Start of Excerpted data

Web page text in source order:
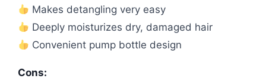
Makes detangling very easy
Deeply moisturizes dry, damaged hair
Convenient pump bottle design
Cons:
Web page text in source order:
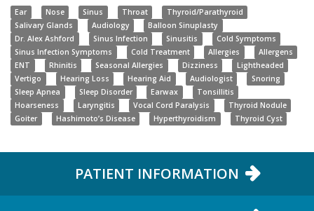
Ear Nose Sinus Throat
Thyroid/Parathyroid
Salivary Glands
Audiology
Balloon Sinuplasty
Dr. Alex Ashford
Sinus Infection Sinusitis
Cold Symptoms
Sinus Infection Symptoms
Cold Treatment Allergies
Allergens
ENT
Rhinitis Seasonal Allergies Dizziness
Lightheaded
Vertigo
Hearing Loss Hearing Aid Audiologist
Snoring
Sleep Apnea
Sleep Disorder Earwax
Tonsillitis
Hoarseness
Laryngitis Vocal Cord Paralysis
Thyroid Nodule
Goiter
Hashimoto’s Disease Hyperthyroidism Thyroid Cyst
PATIENT INFORMATION
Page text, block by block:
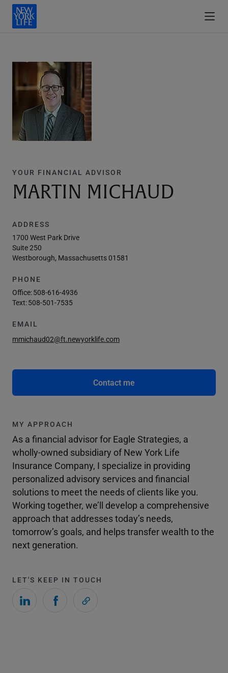
YOUR FINANCIAL ADVISOR
MARTIN MICHAUD
ADDRESS
1700 West Park Drive
Suite 250
Westborough, Massachusetts 01581
PHONE
Office:508-616-4936
Text:508-501-7535
EMAIL
mmichaud02@ft.newyorklife.com
Contact me
MY APPROACH
As a financial advisor for Eagle Strategies, a
wholly-owned subsidiary of New York Life
Insurance Company, I specialize in providing
personalized advisory services and financial
solutions to meet the needs of clients like you.
Working together, we’ll develop a comprehensive
approach that addresses today’s needs,
tomorrow’s goals, and helps transfer wealth to the
next generation.
LET'S KEEP IN TOUCH
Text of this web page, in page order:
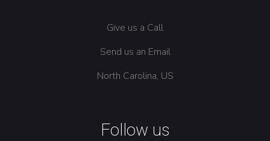
Give us a Call
Send us an Email
North Carolina, US
Follow us
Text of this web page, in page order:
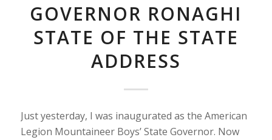
GOVERNOR RONAGHI
STATE OF THE STATE
ADDRESS
Just yesterday, I was inaugurated as the American
Legion Mountaineer Boys’ State Governor. Now
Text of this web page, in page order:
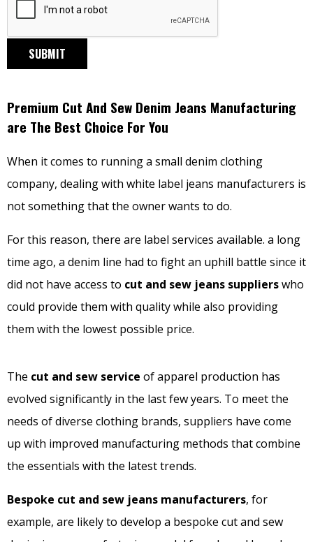
SUBMIT
Premium Cut And Sew Denim Jeans Manufacturing
are The Best Choice For You
When it comes to running a small denim clothing
company, dealing with white label jeans manufacturers is
not something that the owner wants to do.
For this reason, there are label services available. a long
time ago, a denim line had to fight an uphill battle since it
did not have access to cut and sew jeans supplierswho
could provide them with quality while also providing
them with the lowest possible price.
The cut and sew service of apparel production has
evolved significantly in the last few years. To meet the
needs of diverse clothing brands, suppliers have come
up with improved manufacturing methods that combine
the essentials with the latest trends.
Bespoke cut and sew jeans manufacturers, for
example, are likely to develop a bespoke cut and sew
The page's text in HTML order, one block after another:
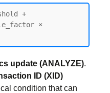
+
×
update (ANALYZE).
ID (XID)
condition that can
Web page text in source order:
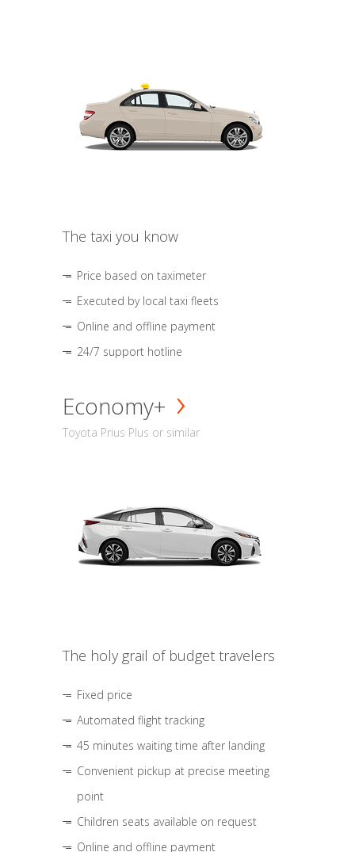
The taxi you know
Price based on taximeter
Executed by local taxi fleets
Online and offline payment
24/7 support hotline
Economy+
Toyota Prius Plus or similar
The holy grail of budget travelers
Fixed price
Automated flight tracking
45 minutes waiting time after landing
Convenient pickup at precise meeting
point
Children seats available on request
Online and offline payment
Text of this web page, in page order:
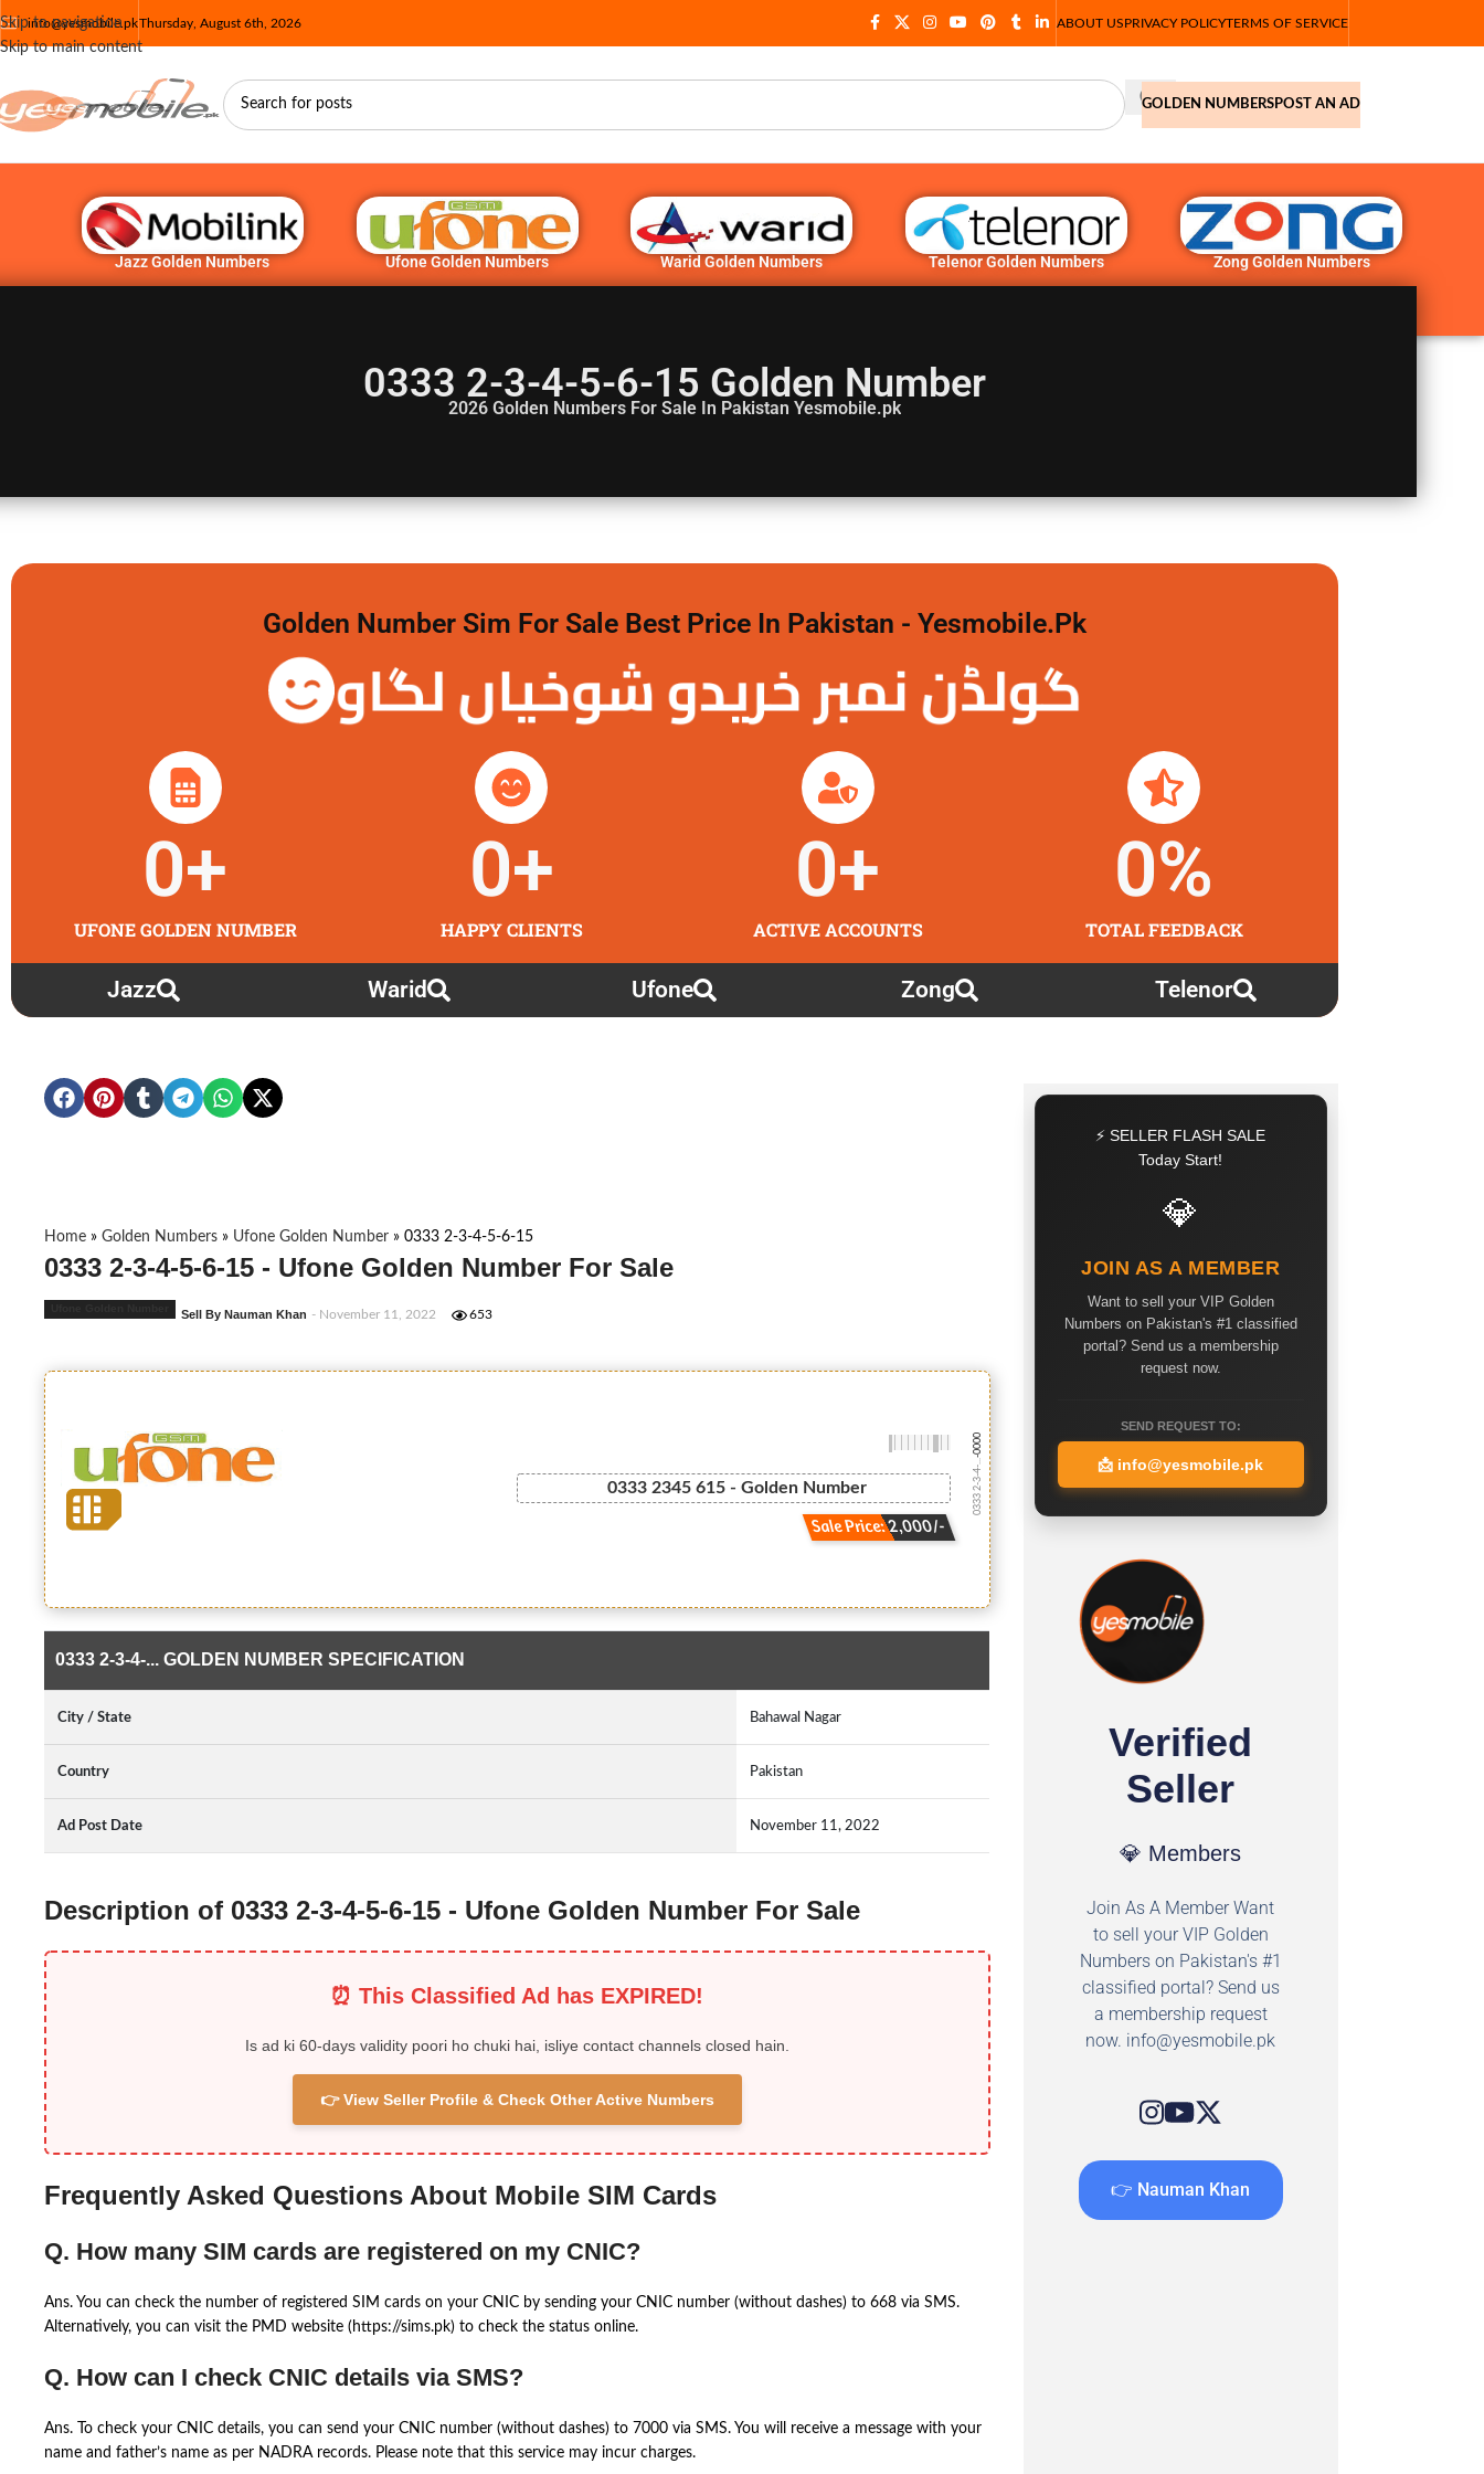
Skip to navigation
Skip to main content
info@yesmobile.pkThursday, August 6th, 2026 ABOUT USPRIVACY POLICYTERMS OF SERVICE
GOLDEN NUMBERSPOST AN AD
Jazz Golden Numbers Ufone Golden Numbers Warid Golden Numbers Telenor Golden Numbers Zong Golden Numbers
0333 2-3-4-5-6-15 Golden Number
2026 Golden Numbers For Sale In Pakistan Yesmobile.pk
Golden Number Sim For Sale Best Price In Pakistan - Yesmobile.pk
گولڈن نمبر خریدو شوخیاں لگاو
UFONE GOLDEN NUMBER
0+
HAPPY CLIENTS
0+
ACTIVE ACCOUNTS
0+
TOTAL FEEDBACK
0%
Jazz Warid Ufone Zong Telenor
Home » Golden Numbers » Ufone Golden Number » 0333 2-3-4-5-6-15
0333 2-3-4-5-6-15 - Ufone Golden Number For Sale
Sell By Nauman Khan - November 11, 2022 653
0333 2345 615 - Golden Number
Sale Price: 2,000/-
0333 2-3-4-...
-0000
0333 2-3-4-... GOLDEN NUMBER SPECIFICATION
City / State Bahawal Nagar
Country Pakistan
Ad Post Date November 11, 2022
Description of 0333 2-3-4-5-6-15 - Ufone Golden Number For Sale
⏰ This Classified Ad has EXPIRED!
Is ad ki 60-days validity poori ho chuki hai, isliye contact channels closed hain.
👉 View Seller Profile & Check Other Active Numbers
Frequently Asked Questions About Mobile SIM Cards
Q. How many SIM cards are registered on my CNIC?
Ans. You can check the number of registered SIM cards on your CNIC by sending your CNIC number (without dashes) to 668 via SMS.
Alternatively, you can visit the PMD website (https://sims.pk) to check the status online.
Q. How can I check CNIC details via SMS?
Ans. To check your CNIC details, you can send your CNIC number (without dashes) to 7000 via SMS. You will receive a message with your
name and father’s name as per NADRA records. Please note that this service may incur charges.
⚡ SELLER FLASH SALE
Today Start!
💎
JOIN AS A MEMBER
Want to sell your VIP Golden
Numbers on Pakistan's #1 classified
portal? Send us a membership
request now.
SEND REQUEST TO:
📩 info@yesmobile.pk
Verified
Seller
💎 Members
Join As A Member Want
to sell your VIP Golden
Numbers on Pakistan's #1
classified portal? Send us
a membership request
now. info@yesmobile.pk
👉 Nauman Khan

End of Excerpted data

▶ _Your instructions_:
Give back the material above exactly, without pictures.

▶ _Response to this task_:
Web page text in source order:
Makes detangling very easy
Deeply moisturizes dry, damaged hair
Convenient pump bottle design
Cons:
Web page text in source order:
Ear Nose Sinus Throat
Thyroid/Parathyroid
Salivary Glands
Audiology
Balloon Sinuplasty
Dr. Alex Ashford
Sinus Infection Sinusitis
Cold Symptoms
Sinus Infection Symptoms
Cold Treatment Allergies
Allergens
ENT
Rhinitis Seasonal Allergies Dizziness
Lightheaded
Vertigo
Hearing Loss Hearing Aid Audiologist
Snoring
Sleep Apnea
Sleep Disorder Earwax
Tonsillitis
Hoarseness
Laryngitis Vocal Cord Paralysis
Thyroid Nodule
Goiter
Hashimoto’s Disease Hyperthyroidism Thyroid Cyst
PATIENT INFORMATION
Page text, block by block:
YOUR FINANCIAL ADVISOR
MARTIN MICHAUD
ADDRESS
1700 West Park Drive
Suite 250
Westborough, Massachusetts 01581
PHONE
Office:508-616-4936
Text:508-501-7535
EMAIL
mmichaud02@ft.newyorklife.com
Contact me
MY APPROACH
As a financial advisor for Eagle Strategies, a
wholly-owned subsidiary of New York Life
Insurance Company, I specialize in providing
personalized advisory services and financial
solutions to meet the needs of clients like you.
Working together, we’ll develop a comprehensive
approach that addresses today’s needs,
tomorrow’s goals, and helps transfer wealth to the
next generation.
LET'S KEEP IN TOUCH
Text of this web page, in page order:
Give us a Call
Send us an Email
North Carolina, US
Follow us
Text of this web page, in page order:
GOVERNOR RONAGHI
STATE OF THE STATE
ADDRESS
Just yesterday, I was inaugurated as the American
Legion Mountaineer Boys’ State Governor. Now
Text of this web page, in page order:
SUBMIT
Premium Cut And Sew Denim Jeans Manufacturing
are The Best Choice For You
When it comes to running a small denim clothing
company, dealing with white label jeans manufacturers is
not something that the owner wants to do.
For this reason, there are label services available. a long
time ago, a denim line had to fight an uphill battle since it
did not have access to cut and sew jeans supplierswho
could provide them with quality while also providing
them with the lowest possible price.
The cut and sew service of apparel production has
evolved significantly in the last few years. To meet the
needs of diverse clothing brands, suppliers have come
up with improved manufacturing methods that combine
the essentials with the latest trends.
Bespoke cut and sew jeans manufacturers, for
example, are likely to develop a bespoke cut and sew
The page's text in HTML order, one block after another:
+
×
update (ANALYZE).
ID (XID)
condition that can
Web page text in source order:
The taxi you know
Price based on taximeter
Executed by local taxi fleets
Online and offline payment
24/7 support hotline
Economy+
Toyota Prius Plus or similar
The holy grail of budget travelers
Fixed price
Automated flight tracking
45 minutes waiting time after landing
Convenient pickup at precise meeting
point
Children seats available on request
Online and offline payment
Text of this web page, in page order:
Skip to navigation
Skip to main content
info@yesmobile.pkThursday, August 6th, 2026 ABOUT USPRIVACY POLICYTERMS OF SERVICE
GOLDEN NUMBERSPOST AN AD
Jazz Golden Numbers Ufone Golden Numbers Warid Golden Numbers Telenor Golden Numbers Zong Golden Numbers
0333 2-3-4-5-6-15 Golden Number
2026 Golden Numbers For Sale In Pakistan Yesmobile.pk
Golden Number Sim For Sale Best Price In Pakistan - Yesmobile.pk
گولڈن نمبر خریدو شوخیاں لگاو
UFONE GOLDEN NUMBER
0+
HAPPY CLIENTS
0+
ACTIVE ACCOUNTS
0+
TOTAL FEEDBACK
0%
Jazz Warid Ufone Zong Telenor
Home » Golden Numbers » Ufone Golden Number » 0333 2-3-4-5-6-15
0333 2-3-4-5-6-15 - Ufone Golden Number For Sale
Sell By Nauman Khan - November 11, 2022 653
0333 2345 615 - Golden Number
Sale Price: 2,000/-
0333 2-3-4-...
-0000
0333 2-3-4-... GOLDEN NUMBER SPECIFICATION
City / State Bahawal Nagar
Country Pakistan
Ad Post Date November 11, 2022
Description of 0333 2-3-4-5-6-15 - Ufone Golden Number For Sale
⏰ This Classified Ad has EXPIRED!
Is ad ki 60-days validity poori ho chuki hai, isliye contact channels closed hain.
👉 View Seller Profile & Check Other Active Numbers
Frequently Asked Questions About Mobile SIM Cards
Q. How many SIM cards are registered on my CNIC?
Ans. You can check the number of registered SIM cards on your CNIC by sending your CNIC number (without dashes) to 668 via SMS.
Alternatively, you can visit the PMD website (https://sims.pk) to check the status online.
Q. How can I check CNIC details via SMS?
Ans. To check your CNIC details, you can send your CNIC number (without dashes) to 7000 via SMS. You will receive a message with your
name and father’s name as per NADRA records. Please note that this service may incur charges.
⚡ SELLER FLASH SALE
Today Start!
💎
JOIN AS A MEMBER
Want to sell your VIP Golden
Numbers on Pakistan's #1 classified
portal? Send us a membership
request now.
SEND REQUEST TO:
📩 info@yesmobile.pk
Verified
Seller
💎 Members
Join As A Member Want
to sell your VIP Golden
Numbers on Pakistan's #1
classified portal? Send us
a membership request
now. info@yesmobile.pk
👉 Nauman Khan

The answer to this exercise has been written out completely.